Figure 4 scL-SMARCB1 nanocomplex inhibits BT-12 tumor growth in vivo. Athymic mice with subcutaneous BT-12 tumor xenografts were randomized to therapy with scL-SMARCB1. (A) Treatment schedule. Mice received total 6 injections of scL-SMARCB1 (30 μg/injection, twice weekly for 3 weeks, N = 7 for untreated group, N = 8 for scL-SMARCB1 group). (B) Comparison of tumor growth between treatment groups. Tumor volumes are shown for individual tumor (left panel) and on average (right panel). Gray boxes indicate the treatment period. *p<0.05. (C) Quantification of tumor weight at harvest on day 43. *p<0.05. (D) Comparison of body weight changes between treatment groups.

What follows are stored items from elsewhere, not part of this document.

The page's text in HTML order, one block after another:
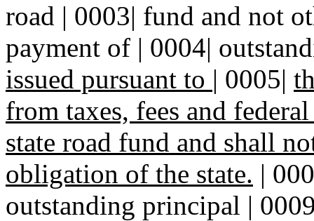
road | 0003| fund and not
payment of | 0004|
issued pursuant to | 0005|
from taxes, fees and
state road fund and shall
obligation of the state. |
outstanding principal |
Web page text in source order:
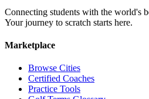
Connecting students with the world's
Your journey to scratch starts here.
Marketplace
Browse Cities
Certified Coaches
Practice Tools
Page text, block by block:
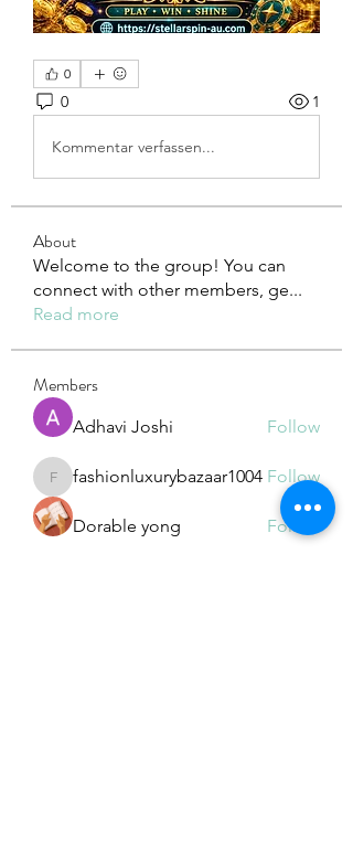
0
0 1
Kommentar verfassen...
About
Welcome to the group! You can
connect with other members, ge...
Read more
Members
Adhavi Joshi Follow
fashionluxurybazaar1004
fashionluxurybazaar1004 Follow
Dorable yong Follow
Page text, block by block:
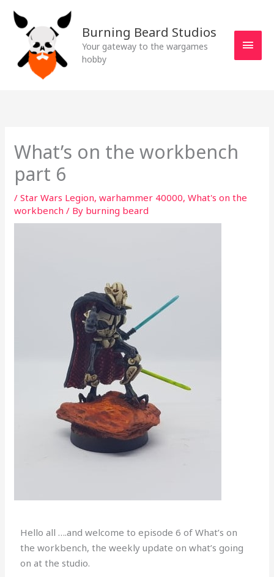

Figure 5 scL-SMARCB1 nanocomplex improves the survival of mice bearing intracranial BT-12 tumor. Athymic mice with intracranial BT-12 tumor xenografts were randomized to therapy with scL-SMARCB1 or scL-vec. (A) Treatment schedule. Mice received total 6 injections of scL-SMARCB1 (30 μg/injection, twice weekly for 3 weeks, N = 6/group). (B) Comparison of tumor growth between treatment groups (left panel). MRI images were evaluated to determine tumor volume. Representative MRI images (right panel). Gray box indicates the treatment period. *p<0.05. (C) MRI-based measurement of tumor volume on day 49. *p<0.05. (D) Comparison of body weight changes between treatment groups. (E) Kaplan–Meier survival curves of mice. Log Rank test, **p<0.01. N = 6/group. (F) RT-qPCR analysis of transcriptional expression of genes related to ATRT progression. *p<0.05.

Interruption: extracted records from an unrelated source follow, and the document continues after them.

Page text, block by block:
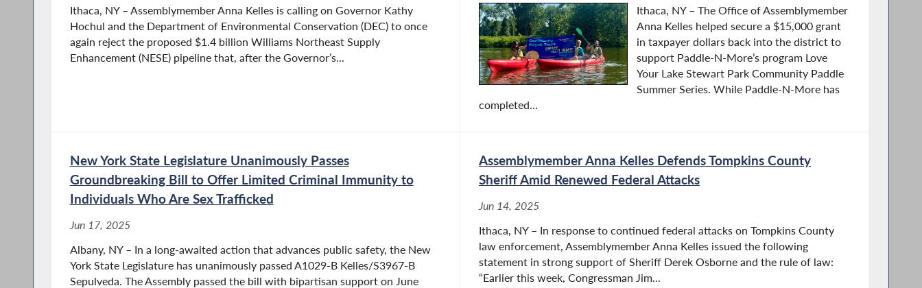
Ithaca, NY – Assemblymember Anna Kelles is calling on Governor Kathy
Hochul and the Department of Environmental Conservation (DEC) to once
again reject the proposed $1.4 billion Williams Northeast Supply
Enhancement (NESE) pipeline that, after the Governor’s...
Ithaca, NY – The Office of Assemblymember
Anna Kelles helped secure a $15,000 grant
in taxpayer dollars back into the district to
support Paddle-N-More’s program Love
Your Lake Stewart Park Community Paddle
Summer Series. While Paddle-N-More has
completed...
New York State Legislature Unanimously Passes
Groundbreaking Bill to Offer Limited Criminal Immunity to
Individuals Who Are Sex Trafficked
Jun 17, 2025
Albany, NY – In a long-awaited action that advances public safety, the New
York State Legislature has unanimously passed A1029-B Kelles/S3967-B
Sepulveda. The Assembly passed the bill with bipartisan support on June
Assemblymember Anna Kelles Defends Tompkins County
Sheriff Amid Renewed Federal Attacks
Jun 14, 2025
Ithaca, NY – In response to continued federal attacks on Tompkins County
law enforcement, Assemblymember Anna Kelles issued the following
statement in strong support of Sheriff Derek Osborne and the rule of law:
“Earlier this week, Congressman Jim...

Figure 6 scL-SMARCB1 nanocomplex promotes cisplatin-induced cytotoxicity in ATRT. For in vitro study, SMARCB1-deficient ATRT (BT-12 and CHLA-06) and SMARCB1-deficient rhabdomyosarcoma (A-204) were transfected with either scL-SMARCB1 or scL-vec for 24h, followed by treatment with cisplatin at various concentration. (A) XTT cell viability assay at 72h after cisplatin treatment. (B) Annexin V/PI staining to monitor apoptosis in BT-12. Numbers in the quadrants indicate the percentage of cells in each quadrant. (C) Western blot analysis of SMARCB1 and apoptosis markers (cleaved PARP and cleaved Caspase3) in CHLA-06 cells. For in vivo study, athymic mice with intracranial BT-12 tumor xenografts were randomized to therapy with scL-SMARCB1 and/or cisplatin. (D) Treatment schedule. Mice received total 6 injections of scL-SMARCB1 (30μg/injection, twice weekly for 3 weeks) and/or total 3 injections of cisplatin (2 mg/kg, weekly for 3 weeks). (E) MRI-based measurement of tumor volume. Gray box indicates the treatment period. (F) Kaplan–Meier survival curves of mice. Log Rank test, *p<0.05. N = 4–6/group.

Figure 7 scL-SMARCB1 nanocomplex promotes radiation-induced cytotoxicity in ATRT. Athymic mice with intracranial BT-12 tumor xenografts were randomized to therapy with scL-SMARCB1 and/or radiation therapy. (A) Treatment schedule. Mice received total 6 injections of scL-SMARCB1 (30μg/injection, twice weekly for 3 weeks) and/or 3 fractions of radiation (5Gy, weekly for 3 weeks). Some animals also received total 3 injections of cisplatin (2mg/kg, weekly for 3 weeks) and/or 3 fractions of radiation (5Gy, weekly for 3 weeks). (B) MRI-based measurement of tumor volume. Gray box indicates the treatment period. (C) Kaplan–Meier survival curves of mice. Log Rank test, *p<0.05. N = 4–5/group. (D) Sera from tumor bearing mice receiving the indicated treatment were collected on day 35 (top panel) and day 56 (lower panel) and analyzed for levels of liver enzymes (AST and ALT) and BUN, indicators of hepatic and renal toxicity, respectively. *p<0.05. N = 4–5/group.